Trends in Clinical Microbiology Diagnostic Methods

Diagnosis of microbial infections requires specimen collection, sample preparation, and analysis. New methods are emerging that allow for faster, more cost-effective, and more accurate microbial identification. Quicker diagnosis allows for fast treatment and prevents the overuse of antibiotics, which can lead to resistance.

Standard procedure for confirming an infectious disease requires specimen collection and test selection.

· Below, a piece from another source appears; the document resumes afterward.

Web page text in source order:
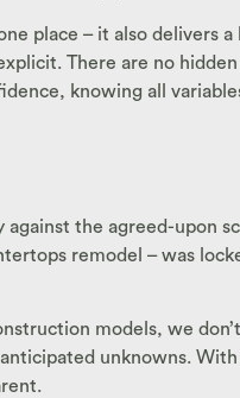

Routine diagnostic tests include microscopic examination, culture and biochemical tests, serological tests including agglutination and ELISA, and genetic tests. More advanced diagnostic methods are emerging, focused on speed, accuracy, and cost effectiveness.

Matrix-Assisted Laser Desorption/Ionization Time-of-Flight Mass Spectrometry (MALDI-TOF-MS)

MALDI-TOF-MS has been approved by the FDA for microbial identification. The Clinical and Laboratory Standards Institute Guideline M58 published in 2017 provides information for sample preparation and analysis, result interpretation and reporting, and troubleshooting.

MALDI-TOF-MS is a nonfragmenting, or soft ionization, technique. The analyte is embedded in an acidic matrix material on a metal plate, and nitrogen laser excitation is used to catalyze the charge transfer from the matrix to the analyte for desorption. Ions are separated based on their m/z, and a mass analyzer is used for detection and creation of a spectral profile. Future directions for MALDI-TOF-MS include antimicrobial susceptibility testing, microbial virulence, and glycans.

Advantages	Limitations
It is suitable for high-throughput testing and may be completely automated. IVD-compliant systems are available. This technique does not require pre-analytic separation steps.	It necessitates microorganism culture to obtain whole-cell or extracted protein specimens with a minimum number of CFUs. It is not able to separate multiple spectra collected simultaneously, which may occur with polymicrobial cultures.

Next-Generation Sequencing (NGS)

The NGS workflow begins with pathogen culturing and isolation, followed by DNA extraction and library preparation. Images or signals are converted into base calls during primary analysis. Further data processing in secondary analysis includes trimming and filtering, and sequence reads are assigned to a reference sequence or assembled with de novo assembly. The identification of clinically significant findings in tertiary analysis is used to generate a final report.

Advantages	Limitations
NGS may be used for whole genome sequencing on bacterial isolates from a single patient or from multiple patients. It offers rapid bacterial identification and has the capacity to differentiate between clones. The technique is becoming increasingly automated, and the cost continues to decrease.	NGS generates complex data that necessitates interpretation by a clinical microbiologist to ensure the report is designed to help the physician select an appropriate treatment. Sensitivity and specificity of individual platforms cannot be compared directly.

Automated Polymerase Chain Reaction (PCR)

Multiplex PCR is especially useful for specimens from patients presenting with nonspecific symptoms, which may result from any number of different pathogens. A sample-to-result automated PCR system enables the addition of a clinical specimen directly to the device. The sample is treated with multiple reagents for nucleic acid extraction followed by amplification and detection of a target sequence. Platforms range in classification from high-complexity molecular assays to FDA-cleared moderate-complexity IVD tests.

Advantages	Limitations
Automating PCR limits specimen handling to reduce the risk of contamination. Automated multiplex instruments are suitable for rapid detection of a greater number of targets than detected by traditional PCR. Cost per test is reduced when multiple specimens are processed together.	Patient care decisions sometimes require rapid testing, and automated on-demand testing is more costly than batch testing.